BEGIN INPUT FOR THIS TASK
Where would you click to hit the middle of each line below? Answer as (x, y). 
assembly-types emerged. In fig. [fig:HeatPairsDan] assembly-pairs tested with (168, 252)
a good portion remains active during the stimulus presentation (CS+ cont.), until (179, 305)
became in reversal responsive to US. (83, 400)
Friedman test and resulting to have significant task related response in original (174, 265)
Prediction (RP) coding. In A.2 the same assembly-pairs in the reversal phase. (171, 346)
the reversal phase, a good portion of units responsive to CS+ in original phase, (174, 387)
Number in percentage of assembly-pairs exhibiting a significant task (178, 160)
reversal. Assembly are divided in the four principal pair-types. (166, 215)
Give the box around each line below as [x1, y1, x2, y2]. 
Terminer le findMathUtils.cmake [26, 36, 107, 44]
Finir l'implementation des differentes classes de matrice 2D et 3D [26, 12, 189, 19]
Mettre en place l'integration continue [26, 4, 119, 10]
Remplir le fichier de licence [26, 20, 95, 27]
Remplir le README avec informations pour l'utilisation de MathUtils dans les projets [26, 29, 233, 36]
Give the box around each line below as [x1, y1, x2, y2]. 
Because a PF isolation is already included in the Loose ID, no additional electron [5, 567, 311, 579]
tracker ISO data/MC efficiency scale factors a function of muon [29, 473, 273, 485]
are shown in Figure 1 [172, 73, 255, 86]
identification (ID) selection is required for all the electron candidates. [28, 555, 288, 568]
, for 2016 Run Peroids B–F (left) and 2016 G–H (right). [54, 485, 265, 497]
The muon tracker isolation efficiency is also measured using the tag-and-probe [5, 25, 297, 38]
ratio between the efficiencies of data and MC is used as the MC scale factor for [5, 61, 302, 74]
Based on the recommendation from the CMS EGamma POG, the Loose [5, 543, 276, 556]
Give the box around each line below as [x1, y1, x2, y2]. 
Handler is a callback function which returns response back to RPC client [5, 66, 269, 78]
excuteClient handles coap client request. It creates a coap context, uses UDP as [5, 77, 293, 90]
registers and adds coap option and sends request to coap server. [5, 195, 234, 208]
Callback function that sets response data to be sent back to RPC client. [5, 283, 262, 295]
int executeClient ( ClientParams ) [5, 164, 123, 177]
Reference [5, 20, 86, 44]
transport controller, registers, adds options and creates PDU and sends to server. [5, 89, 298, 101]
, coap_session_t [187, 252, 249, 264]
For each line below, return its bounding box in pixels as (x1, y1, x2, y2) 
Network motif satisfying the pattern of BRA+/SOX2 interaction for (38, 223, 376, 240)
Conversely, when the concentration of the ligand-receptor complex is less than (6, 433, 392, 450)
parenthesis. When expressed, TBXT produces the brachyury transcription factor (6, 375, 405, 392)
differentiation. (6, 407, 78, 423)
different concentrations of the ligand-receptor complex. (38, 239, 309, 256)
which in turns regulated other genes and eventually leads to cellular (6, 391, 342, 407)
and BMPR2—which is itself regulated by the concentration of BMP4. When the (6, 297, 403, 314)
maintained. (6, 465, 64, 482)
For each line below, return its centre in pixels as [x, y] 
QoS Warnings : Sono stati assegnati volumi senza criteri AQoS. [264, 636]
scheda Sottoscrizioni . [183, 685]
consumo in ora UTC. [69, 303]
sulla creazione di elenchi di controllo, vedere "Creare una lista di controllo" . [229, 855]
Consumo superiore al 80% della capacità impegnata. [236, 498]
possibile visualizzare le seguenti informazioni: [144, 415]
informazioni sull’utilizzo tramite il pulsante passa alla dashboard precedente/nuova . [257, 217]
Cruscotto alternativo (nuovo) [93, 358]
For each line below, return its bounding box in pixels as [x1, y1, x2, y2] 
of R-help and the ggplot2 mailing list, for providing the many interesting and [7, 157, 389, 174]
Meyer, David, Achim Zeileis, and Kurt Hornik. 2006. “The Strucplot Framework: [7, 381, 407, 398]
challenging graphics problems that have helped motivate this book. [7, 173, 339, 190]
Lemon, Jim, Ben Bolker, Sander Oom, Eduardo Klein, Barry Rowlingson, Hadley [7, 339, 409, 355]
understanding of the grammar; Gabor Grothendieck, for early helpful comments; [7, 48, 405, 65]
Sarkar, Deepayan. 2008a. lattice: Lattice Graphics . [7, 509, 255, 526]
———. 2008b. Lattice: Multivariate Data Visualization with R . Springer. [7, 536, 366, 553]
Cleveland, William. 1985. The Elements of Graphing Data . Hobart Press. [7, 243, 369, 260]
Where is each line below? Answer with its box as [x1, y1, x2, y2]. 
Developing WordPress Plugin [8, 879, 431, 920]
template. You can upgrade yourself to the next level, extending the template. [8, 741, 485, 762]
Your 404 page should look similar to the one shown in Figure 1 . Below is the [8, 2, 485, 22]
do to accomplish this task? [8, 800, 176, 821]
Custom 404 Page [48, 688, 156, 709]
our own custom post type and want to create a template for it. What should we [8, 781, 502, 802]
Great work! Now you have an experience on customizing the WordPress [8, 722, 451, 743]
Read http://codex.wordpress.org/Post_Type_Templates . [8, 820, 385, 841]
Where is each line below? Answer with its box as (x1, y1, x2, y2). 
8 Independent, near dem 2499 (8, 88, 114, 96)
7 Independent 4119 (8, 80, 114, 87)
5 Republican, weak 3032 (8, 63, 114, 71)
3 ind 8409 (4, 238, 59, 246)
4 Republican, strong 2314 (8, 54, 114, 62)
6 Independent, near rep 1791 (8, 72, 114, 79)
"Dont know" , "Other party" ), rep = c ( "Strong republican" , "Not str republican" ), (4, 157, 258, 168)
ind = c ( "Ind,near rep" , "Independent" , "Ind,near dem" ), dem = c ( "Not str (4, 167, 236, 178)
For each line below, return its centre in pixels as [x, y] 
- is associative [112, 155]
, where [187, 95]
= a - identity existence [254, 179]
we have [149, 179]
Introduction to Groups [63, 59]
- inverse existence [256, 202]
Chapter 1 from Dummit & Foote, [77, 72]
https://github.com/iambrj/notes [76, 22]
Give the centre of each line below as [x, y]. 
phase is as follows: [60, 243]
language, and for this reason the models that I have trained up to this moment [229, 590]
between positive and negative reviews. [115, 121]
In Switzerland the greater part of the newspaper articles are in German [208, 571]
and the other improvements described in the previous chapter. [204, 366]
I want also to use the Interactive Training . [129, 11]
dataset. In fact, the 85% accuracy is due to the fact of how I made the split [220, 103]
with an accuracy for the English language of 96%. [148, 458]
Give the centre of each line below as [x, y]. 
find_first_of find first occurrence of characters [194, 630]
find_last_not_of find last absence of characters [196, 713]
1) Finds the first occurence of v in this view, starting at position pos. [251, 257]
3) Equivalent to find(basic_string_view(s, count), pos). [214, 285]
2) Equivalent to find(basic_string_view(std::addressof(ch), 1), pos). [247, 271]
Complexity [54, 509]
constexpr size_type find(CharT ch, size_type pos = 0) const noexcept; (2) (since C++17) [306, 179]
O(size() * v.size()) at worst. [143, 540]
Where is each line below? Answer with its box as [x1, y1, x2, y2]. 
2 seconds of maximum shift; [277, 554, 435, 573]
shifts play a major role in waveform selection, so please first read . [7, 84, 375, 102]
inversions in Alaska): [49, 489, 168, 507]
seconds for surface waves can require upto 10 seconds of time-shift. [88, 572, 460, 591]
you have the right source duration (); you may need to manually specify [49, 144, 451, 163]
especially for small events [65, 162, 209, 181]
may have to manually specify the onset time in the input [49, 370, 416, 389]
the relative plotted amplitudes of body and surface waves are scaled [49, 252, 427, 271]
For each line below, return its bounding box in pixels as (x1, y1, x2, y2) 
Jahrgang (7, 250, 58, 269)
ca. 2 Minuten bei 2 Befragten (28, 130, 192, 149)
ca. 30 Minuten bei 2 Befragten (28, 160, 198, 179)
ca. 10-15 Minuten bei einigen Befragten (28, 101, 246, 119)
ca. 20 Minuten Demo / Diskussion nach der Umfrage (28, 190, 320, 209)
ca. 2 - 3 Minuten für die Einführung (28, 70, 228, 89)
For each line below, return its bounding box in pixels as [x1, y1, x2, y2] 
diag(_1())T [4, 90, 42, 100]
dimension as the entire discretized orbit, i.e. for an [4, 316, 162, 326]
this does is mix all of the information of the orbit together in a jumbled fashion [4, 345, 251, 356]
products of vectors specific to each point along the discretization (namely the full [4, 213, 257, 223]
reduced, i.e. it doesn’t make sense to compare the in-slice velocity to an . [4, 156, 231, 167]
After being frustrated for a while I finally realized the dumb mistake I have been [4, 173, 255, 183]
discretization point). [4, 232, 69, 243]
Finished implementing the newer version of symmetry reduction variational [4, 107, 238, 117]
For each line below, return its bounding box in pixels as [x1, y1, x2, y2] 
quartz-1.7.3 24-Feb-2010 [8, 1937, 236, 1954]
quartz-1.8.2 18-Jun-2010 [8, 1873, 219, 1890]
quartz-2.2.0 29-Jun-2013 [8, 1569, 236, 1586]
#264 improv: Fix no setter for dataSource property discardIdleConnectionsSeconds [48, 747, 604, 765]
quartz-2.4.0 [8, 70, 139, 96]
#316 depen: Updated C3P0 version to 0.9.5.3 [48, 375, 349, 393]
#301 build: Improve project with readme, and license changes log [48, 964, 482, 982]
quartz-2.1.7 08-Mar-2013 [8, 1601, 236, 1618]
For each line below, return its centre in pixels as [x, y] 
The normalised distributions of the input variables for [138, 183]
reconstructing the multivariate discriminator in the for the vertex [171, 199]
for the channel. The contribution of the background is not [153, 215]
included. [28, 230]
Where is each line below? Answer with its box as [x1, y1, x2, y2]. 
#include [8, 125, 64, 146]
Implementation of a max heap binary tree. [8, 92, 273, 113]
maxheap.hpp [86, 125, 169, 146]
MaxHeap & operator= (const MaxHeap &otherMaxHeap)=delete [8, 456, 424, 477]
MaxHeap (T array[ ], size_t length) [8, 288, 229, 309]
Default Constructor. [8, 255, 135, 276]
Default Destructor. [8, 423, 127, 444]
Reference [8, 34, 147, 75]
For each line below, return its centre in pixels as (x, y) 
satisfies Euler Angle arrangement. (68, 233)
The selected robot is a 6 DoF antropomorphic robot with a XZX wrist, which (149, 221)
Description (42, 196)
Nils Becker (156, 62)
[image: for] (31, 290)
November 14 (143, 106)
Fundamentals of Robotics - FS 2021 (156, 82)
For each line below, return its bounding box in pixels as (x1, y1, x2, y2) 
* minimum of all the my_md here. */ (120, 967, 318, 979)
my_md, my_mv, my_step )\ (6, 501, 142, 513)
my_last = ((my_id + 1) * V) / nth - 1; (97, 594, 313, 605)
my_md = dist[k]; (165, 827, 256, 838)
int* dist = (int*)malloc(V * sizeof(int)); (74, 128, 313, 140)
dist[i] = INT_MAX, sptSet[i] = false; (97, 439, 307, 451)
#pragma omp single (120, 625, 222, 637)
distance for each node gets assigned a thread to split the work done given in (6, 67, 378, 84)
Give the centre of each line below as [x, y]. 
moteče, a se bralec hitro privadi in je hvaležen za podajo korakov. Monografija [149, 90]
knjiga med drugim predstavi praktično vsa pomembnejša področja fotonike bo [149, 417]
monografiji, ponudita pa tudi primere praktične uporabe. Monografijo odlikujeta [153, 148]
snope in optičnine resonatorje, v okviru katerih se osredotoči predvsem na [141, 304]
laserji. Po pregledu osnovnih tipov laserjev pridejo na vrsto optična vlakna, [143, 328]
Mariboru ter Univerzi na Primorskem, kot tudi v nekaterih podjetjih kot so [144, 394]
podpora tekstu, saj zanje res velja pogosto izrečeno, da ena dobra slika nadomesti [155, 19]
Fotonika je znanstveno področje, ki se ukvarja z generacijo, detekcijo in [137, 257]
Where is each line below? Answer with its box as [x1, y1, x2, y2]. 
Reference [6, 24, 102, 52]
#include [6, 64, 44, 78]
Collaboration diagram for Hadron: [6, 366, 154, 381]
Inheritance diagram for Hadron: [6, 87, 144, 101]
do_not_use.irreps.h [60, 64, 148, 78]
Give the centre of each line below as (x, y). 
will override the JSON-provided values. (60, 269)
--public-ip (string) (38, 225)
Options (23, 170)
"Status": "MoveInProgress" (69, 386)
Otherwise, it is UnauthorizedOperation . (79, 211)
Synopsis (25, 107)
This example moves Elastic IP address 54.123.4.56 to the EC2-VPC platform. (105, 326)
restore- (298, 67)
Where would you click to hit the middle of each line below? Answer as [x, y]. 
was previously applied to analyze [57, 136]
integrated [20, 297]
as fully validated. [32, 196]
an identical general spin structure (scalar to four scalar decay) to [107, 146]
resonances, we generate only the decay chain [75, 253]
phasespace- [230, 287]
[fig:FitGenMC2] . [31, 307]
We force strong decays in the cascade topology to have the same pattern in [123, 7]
END INPUT FOR THIS TASK
**ACTIVITY:**
Copy task for the entries above: every line with the string "split".

**EXPECTED OUTPUT:**
dataset. In fact, the 85% accuracy is due to the fact of how I made the split [220, 103]
distance for each node gets assigned a thread to split the work done given in (6, 67, 378, 84)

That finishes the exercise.